BEIR FiQA-2018 is a financial question-answering benchmark from the BEIR collection. It contains:
- Financial forum posts and Stack Exchange questions as queries
- Expert-annotated relevance judgments (qrels)
- A corpus of financial documents
The dataset is automatically downloaded on first run and stored under data/fiqa/. The official BEIR test split is used. Query count is configurable via num_queries in config.yaml.
- Python 3.10+
- Google Gemini API key
git clone <repository-url>
cd rag-beir-benchmark
python -m venv .venv
source .venv/bin/activate # Linux/macOS
# .venv\Scripts\activate # Windows
pip install -r requirements.txtSet your Gemini API key:
export GOOGLE_API_KEY="your-api-key-here" # Linux/macOS
# set GOOGLE_API_KEY=your-api-key-here # WindowsRun the full benchmark from the project root:
python experiments/run_all.pyThis will:
- Download FiQA-2018 if missing
- Build BM25 and FAISS indexes (cached for subsequent runs)
- Run all four retrieval pipelines
- Generate answers with Gemini 2.5 Flash
- Evaluate with RAGAS metrics
- Save CSV results and leaderboard visualization
All parameters are in config.yaml:
dataset:
path: data/fiqa
beir_dataset: fiqa
split: test
top_k: 5
rerank_top_n: 20
num_queries: 50
embedding_model: BAAI/bge-small-en-v1.5
reranker_model: BAAI/bge-reranker-base
gemini_model: gemini-2.5-flashAdjust num_queries to control evaluation subset size.
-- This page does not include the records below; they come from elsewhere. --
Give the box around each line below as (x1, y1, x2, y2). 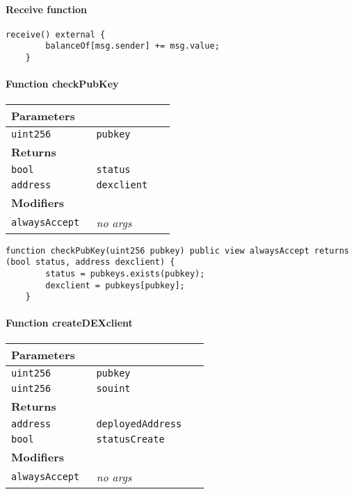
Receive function (6, 1, 87, 16)
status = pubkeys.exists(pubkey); (45, 268, 205, 279)
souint (96, 382, 131, 394)
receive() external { (6, 29, 106, 40)
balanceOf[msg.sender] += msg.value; (45, 41, 220, 51)
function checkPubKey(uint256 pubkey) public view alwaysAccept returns (6, 245, 349, 256)
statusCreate (96, 433, 165, 445)
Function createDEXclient (6, 315, 133, 330)
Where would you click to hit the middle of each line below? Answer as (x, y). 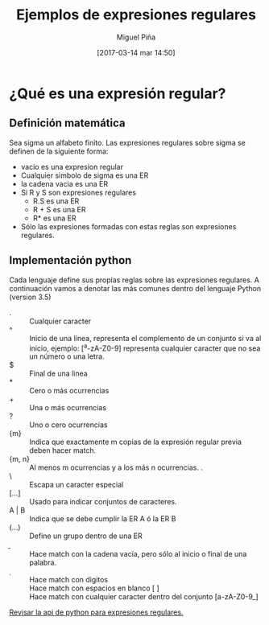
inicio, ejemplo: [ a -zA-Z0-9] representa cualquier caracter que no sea (145, 347)
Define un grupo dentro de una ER (86, 536)
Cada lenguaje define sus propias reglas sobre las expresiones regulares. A (134, 280)
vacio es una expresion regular (72, 167)
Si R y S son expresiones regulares (78, 192)
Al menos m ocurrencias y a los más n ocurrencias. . (116, 467)
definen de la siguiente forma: (59, 151)
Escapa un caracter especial (77, 485)

Set to 0 or a large value to use all queries.
| Metric | Description |
|---|---|
| Context Precision | Fraction of retrieved contexts that are relevant |
| Context Recall | Fraction of relevant contexts that were retrieved |
| Faithfulness | Whether the generated answer is grounded in retrieved context |
| Answer Relevancy | How relevant the generated answer is to the question |
| Metric | Description |
|---|---|
| Retrieval Latency | Time spent retrieving documents only (seconds) |
| End-to-End Latency | Time from query to final answer (seconds) |
After a successful run, find outputs in results/:
results/
├── bm25_results.csv
├── dense_results.csv
├── hybrid_results.csv
├── reranker_results.csv
├── leaderboard.csv
└── leaderboard.png
Example leaderboard (illustrative):
| Method | Context Precision | Context Recall | Faithfulness | Answer Relevancy | Retrieval Latency | End-to-End Latency |
|---|---|---|---|---|---|---|
| Hybrid + Reranker | 0.72 | 0.68 | 0.85 | 0.79 | 0.45 | 1.82 |
| Hybrid | 0.65 | 0.61 | 0.78 | 0.74 | 0.12 | 1.49 |
| Dense | 0.58 | 0.55 | 0.71 | 0.68 | 0.08 | 1.45 |
| BM25 | 0.51 | 0.48 | 0.64 | 0.61 | 0.02 | 1.39 |
Actual scores depend on query subset, API latency, and model versions.
- Query expansion — Add HyDE or multi-query retrieval to improve recall
- Larger query sets — Scale evaluation to the full FiQA test set
- Additional datasets — Extend benchmark to BEIR NFCorpus, SciFact, or custom corpora
- Chunking strategies — Compare fixed-size vs. semantic chunking for long documents
- Cost tracking — Log Gemini token usage and API cost per pipeline
- Statistical significance — Add bootstrap confidence intervals for metric comparisons
- Ablation studies — Isolate impact of RRF parameter
k, rerank candidate count, and embedding model choice
rag-beir-benchmark/
├── config.yaml
├── requirements.txt
├── README.md
├── utils.py
├── data/
├── ingestion/
│ ├── load_beir.py
│ └── embeddings.py
├── retrieval/
│ ├── bm25.py
│ ├── dense.py
│ ├── hybrid.py
│ └── reranker.py
├── generation/
│ └── gemini_generator.py
├── evaluation/
│ ├── ragas_eval.py
│ └── latency_eval.py
├── experiments/
│ └── run_all.py
├── visualization/
│ └── leaderboard.py
└── results/
This project is intended for research and portfolio use. BEIR datasets are subject to their respective licenses. Model weights are governed by their Hugging Face model cards.